IGeLU 2014
Deep search or harvest, how do we decide
Simon Moffatt and Illaria Corda, British Library
Context: increasing content, especially digital from a diversity of sources as well as migration form other systems. So there are two options to integrate all this data: through harvesting or with a deep search.
Harvest: put all the data in the central index (Primo)
Deep search: add a new index, so user searches Primo and this other index in a federated way
The decision that the BL had to make was for two major indexes: one was for the replacement of Content Management System and the other one was for the Web Archive
CMS: harvest
The main reasons for choosing harvesting is that the CMS has it's own index, updated daily. Work involved for deep search would be normalisation rules, setting up daily processes etc. The index is not good enough. It only has 50.000 pages which for Primo is not that much.
Records in the CMS
13m from Aleph
5m Sirsi Dynix for sound archive
48m articles from own article catalogue
1m records from other catalogues
Service challenges for 67m records
The index is a very big file (100GB). Overnight schedules are tight. Fast data updates are not possible. Re-indexing is always at least 3hrs, sometimes more. System restart takes 5hrs, re-synch of the search schema is a whole day and the failover system must be available at all times. Must be careful for Primo service packs and hotfixes. Doing the whole index in one go wouldn't be possible so beware when the documentation says "delete index and recreate".
Development challenges
Major normalisations only 3 times a day, need to be careful about impact on services. Implementing Primo enhancements also needs to be considered. In their development environment they have created a sample of all their different datasets. It's also used to test which version of Primo to use etc. Errors have to be found at this point.
But the compensations of big index are:
Speed
Control over the data
Consistency of rules
Common development skills
Single point of failure
Web Archive : deep search
Figures
1.3m documents (pages)
Regular crawl processes
Index size 3.5 terabytes
80-node hadoop cluster where crawls are processed through submission
Implications of choosing the deep search
On the Primo interface there is a tab for the local content and one for the web archive, but otherwise the GUI is the same as are the type of facets etc. Clicking on a web archive record takes to the Ericom system (digitals rights system for e-legal deposit material).
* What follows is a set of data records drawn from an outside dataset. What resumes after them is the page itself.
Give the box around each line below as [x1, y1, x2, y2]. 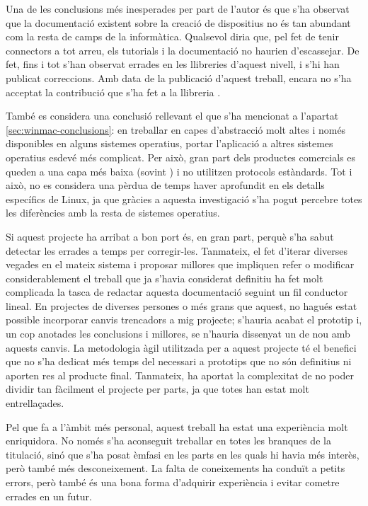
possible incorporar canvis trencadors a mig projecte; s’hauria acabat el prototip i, [6, 312, 362, 327]
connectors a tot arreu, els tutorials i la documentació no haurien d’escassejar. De [6, 42, 360, 57]
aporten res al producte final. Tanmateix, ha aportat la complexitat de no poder [6, 367, 354, 382]
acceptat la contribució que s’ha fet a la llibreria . [6, 84, 221, 99]
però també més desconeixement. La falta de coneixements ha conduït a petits [6, 461, 345, 476]
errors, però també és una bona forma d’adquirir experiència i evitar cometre [6, 475, 340, 489]
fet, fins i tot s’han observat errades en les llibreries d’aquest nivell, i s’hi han [6, 57, 340, 71]
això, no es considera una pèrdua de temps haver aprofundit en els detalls [6, 178, 325, 192]
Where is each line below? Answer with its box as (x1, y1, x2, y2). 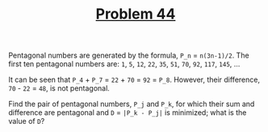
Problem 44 (95, 5, 176, 23)
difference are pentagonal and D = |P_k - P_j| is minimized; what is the (8, 108, 247, 117)
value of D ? (8, 117, 45, 126)
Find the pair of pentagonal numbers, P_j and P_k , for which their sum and (8, 99, 255, 109)
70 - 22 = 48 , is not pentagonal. (8, 83, 111, 93)
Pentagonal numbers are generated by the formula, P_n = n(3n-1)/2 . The (8, 50, 249, 61)
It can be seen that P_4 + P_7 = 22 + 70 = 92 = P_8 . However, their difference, (8, 75, 261, 85)
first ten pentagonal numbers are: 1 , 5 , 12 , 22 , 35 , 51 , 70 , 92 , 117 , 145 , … (8, 59, 241, 69)
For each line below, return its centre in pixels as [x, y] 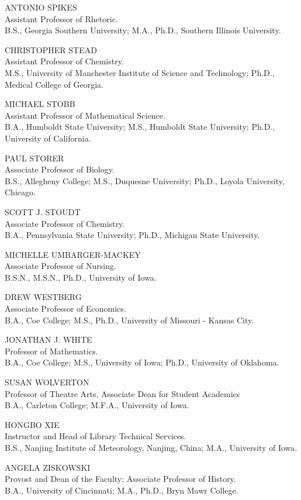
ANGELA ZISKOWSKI [48, 467]
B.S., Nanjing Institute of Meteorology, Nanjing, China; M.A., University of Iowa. [151, 447]
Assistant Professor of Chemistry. [64, 61]
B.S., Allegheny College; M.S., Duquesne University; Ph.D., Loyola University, [145, 180]
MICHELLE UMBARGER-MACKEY [73, 254]
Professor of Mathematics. [51, 351]
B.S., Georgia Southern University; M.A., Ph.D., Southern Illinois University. [143, 30]
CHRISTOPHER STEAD [51, 49]
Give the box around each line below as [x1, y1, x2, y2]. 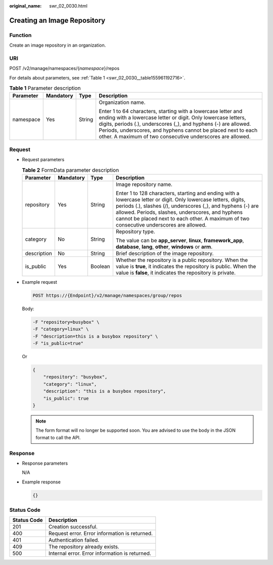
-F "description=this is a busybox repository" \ [32, 333, 158, 339]
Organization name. [99, 99, 146, 106]
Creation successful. [48, 523, 98, 531]
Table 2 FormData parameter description [22, 166, 119, 173]
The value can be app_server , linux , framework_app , [115, 237, 244, 244]
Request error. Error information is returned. [48, 530, 153, 537]
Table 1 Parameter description [9, 85, 81, 92]
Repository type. [115, 228, 155, 235]
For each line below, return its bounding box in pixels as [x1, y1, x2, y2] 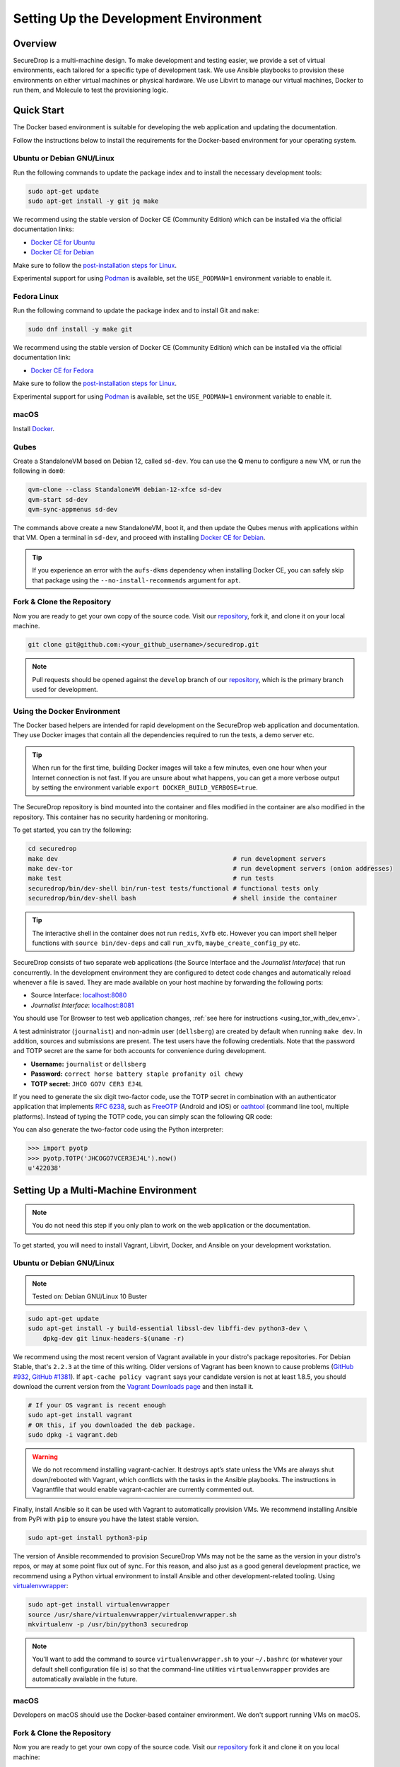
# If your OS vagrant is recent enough [28, 1401, 166, 1409]
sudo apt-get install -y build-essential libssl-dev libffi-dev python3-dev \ [28, 1325, 307, 1332]
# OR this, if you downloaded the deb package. [28, 1421, 196, 1429]
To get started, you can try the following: [13, 826, 132, 834]
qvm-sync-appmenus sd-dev [28, 505, 118, 514]
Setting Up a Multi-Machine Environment [13, 1185, 197, 1197]
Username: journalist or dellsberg [30, 1059, 146, 1068]
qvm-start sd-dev [28, 495, 88, 503]
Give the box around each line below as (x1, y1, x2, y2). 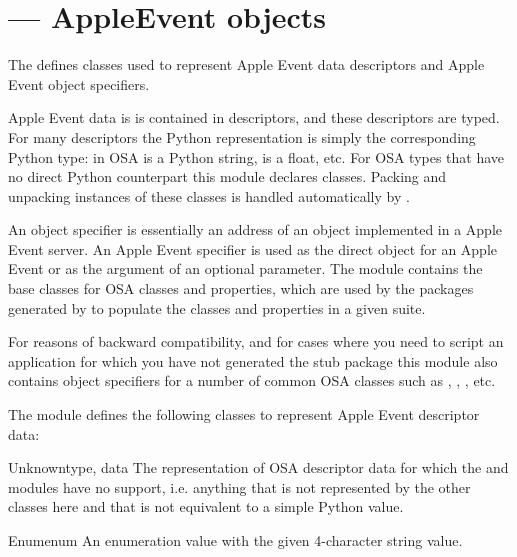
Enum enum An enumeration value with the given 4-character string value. (8, 530, 463, 550)
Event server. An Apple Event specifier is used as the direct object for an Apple (8, 238, 498, 259)
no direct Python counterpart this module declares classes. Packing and (8, 166, 447, 187)
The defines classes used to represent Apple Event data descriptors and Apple (8, 54, 485, 75)
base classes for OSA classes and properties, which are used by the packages (8, 278, 474, 299)
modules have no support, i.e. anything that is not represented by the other (8, 476, 471, 497)
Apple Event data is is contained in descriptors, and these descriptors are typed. (8, 107, 500, 128)
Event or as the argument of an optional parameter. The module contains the (8, 258, 483, 279)

Service challenges for deep search
Introduction of a different point of failure
New troubleshooting procedures
Changes to the solr schema and could break the search
Primo updates can also potentially break the search
Development challenges
Significant development work, e.g. accommodate Primo features such as multi-select faceting, consistency between local and deep search, etc.
But the compensations are:
Ideal for a large index with frequent updates
Indepth indexing
Maintenance of existing scheduled processes
Active community of api developers
Conclusion: Main criteria to decide
Frequency of updates and lots of records then deep is probably better
Budget to buy servers etc.
Development time and skills expertise
Impact on current processes
Questions
Security layer in development api that doesn't expose the solr index
Limitations of Primo: scalability; would exl make local indexes bigger? BL's primo is not hosted. Before work on primo central, we had genuine problems and we worked on them to resolve them. Primo is actually scalable.
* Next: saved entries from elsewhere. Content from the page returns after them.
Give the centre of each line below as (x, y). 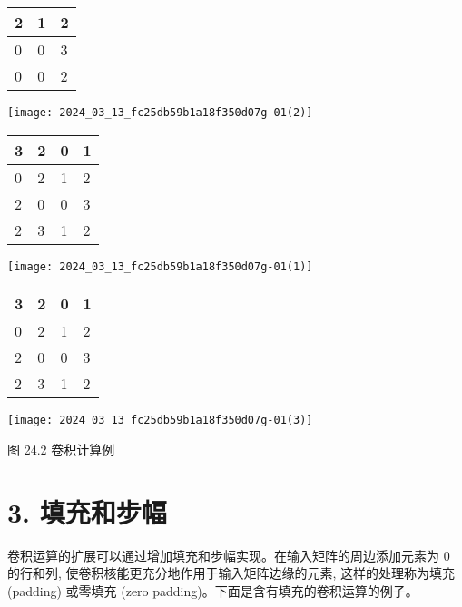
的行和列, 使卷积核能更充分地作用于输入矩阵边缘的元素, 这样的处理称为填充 (231, 573)
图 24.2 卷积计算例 (61, 449)
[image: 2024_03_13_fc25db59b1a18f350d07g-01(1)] (160, 266)
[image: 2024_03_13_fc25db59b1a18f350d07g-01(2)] (160, 113)
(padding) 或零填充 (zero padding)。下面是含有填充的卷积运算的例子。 (213, 590)
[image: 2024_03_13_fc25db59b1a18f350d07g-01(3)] (160, 421)
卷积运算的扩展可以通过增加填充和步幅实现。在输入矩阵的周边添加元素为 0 (229, 555)
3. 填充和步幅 (87, 511)
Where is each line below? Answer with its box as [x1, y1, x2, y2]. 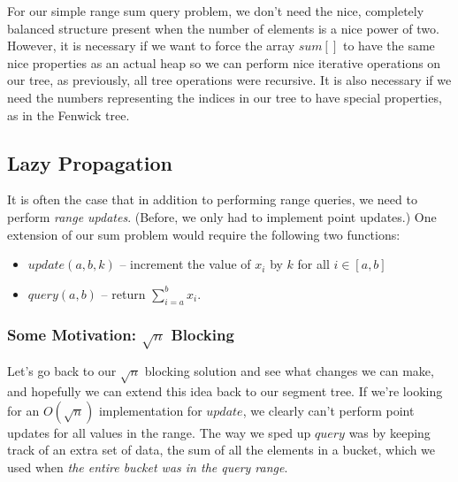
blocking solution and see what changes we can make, [144, 362, 434, 380]
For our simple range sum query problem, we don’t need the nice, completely [7, 2, 424, 19]
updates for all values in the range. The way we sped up [7, 423, 311, 441]
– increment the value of [119, 255, 251, 273]
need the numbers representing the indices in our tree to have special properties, [7, 88, 442, 106]
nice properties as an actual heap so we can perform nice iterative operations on [7, 53, 441, 72]
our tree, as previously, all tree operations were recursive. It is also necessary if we [7, 71, 452, 89]
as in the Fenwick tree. [7, 105, 130, 124]
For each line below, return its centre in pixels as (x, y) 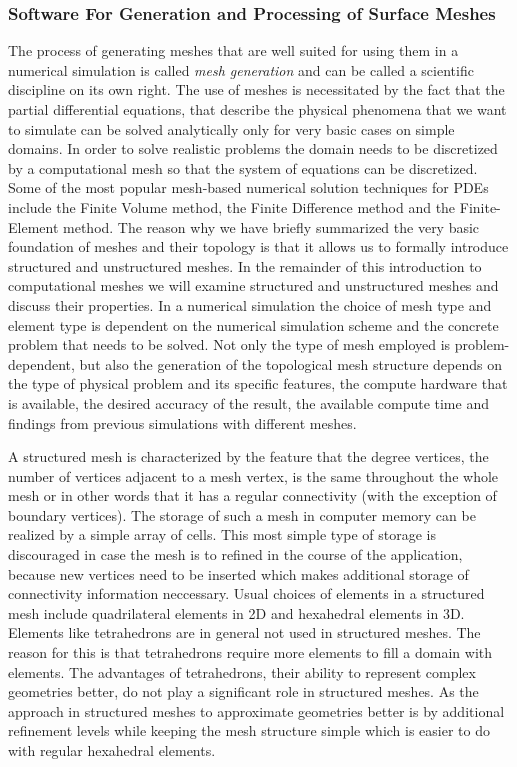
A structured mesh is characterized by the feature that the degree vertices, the (248, 456)
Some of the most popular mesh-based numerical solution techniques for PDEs (248, 187)
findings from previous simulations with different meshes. (182, 422)
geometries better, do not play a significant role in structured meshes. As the (243, 691)
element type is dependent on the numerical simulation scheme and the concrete (253, 324)
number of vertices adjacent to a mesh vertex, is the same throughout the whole (253, 475)
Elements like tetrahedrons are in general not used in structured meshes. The (244, 632)
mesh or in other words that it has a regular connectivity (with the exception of (252, 495)

Wednesday, 17 September 2014
Tuesday, 16 September 2014
IGeLU 2014
FINNA, the best of both worlds
National Library of Finland
FINNA includes material from libraries, museum and archives. It is a discovery interface, though it's more than that. It is a "national view" of the collections but it enables each institution to have it's own view and that's about one hundred that have harvested in test, with 50 that are in production. FINNA is based on the open source discovery service VuFind.
FINNA architecture
Usually the various indexes have their own repositories. The description and the links of the electronic resources are kept in MetaLib and the linking is done with SFX. Universities are always worried that the Primo central index doesn't have all the content they want so that's why there's a need to keep MetaLib. But Primo central index is included in the architecture.
The interface contains tabs for each separate index, the only material harvested is that which can be accessed by everyone, one of the reason being that it's difficult to integrate them together. That's one of the reasons why they didn't make a deal with ProQuest (before they had an agreement with ExLibris). So there's as "split view" between the local content and that from Primo central index. With a combined view it's not possible to say to the user all that we want so it's a showcase for a single search box and filtering happens later. Blending doesn't allow a proper relevancy ranking.
Another problem is that there is some duplication in different indexes, e.g. ebooks. It has also been a challenge naming the tabs so in the end the universities can do on which ever way they want. Finally how to make sure users get the best or correct content? One solution is authentication (? I think).
FINNA, the best of both worlds
National Library of Finland
FINNA includes material from libraries, museum and archives. It is a discovery interface, though it's more than that. It is a "national view" of the collections but it enables each institution to have it's own view and that's about one hundred that have harvested in test, with 50 that are in production. FINNA is based on the open source discovery service VuFind.
FINNA architecture
Usually the various indexes have their own repositories. The description and the links of the electronic resources are kept in MetaLib and the linking is done with SFX. Universities are always worried that the Primo central index doesn't have all the content they want so that's why there's a need to keep MetaLib. But Primo central index is included in the architecture.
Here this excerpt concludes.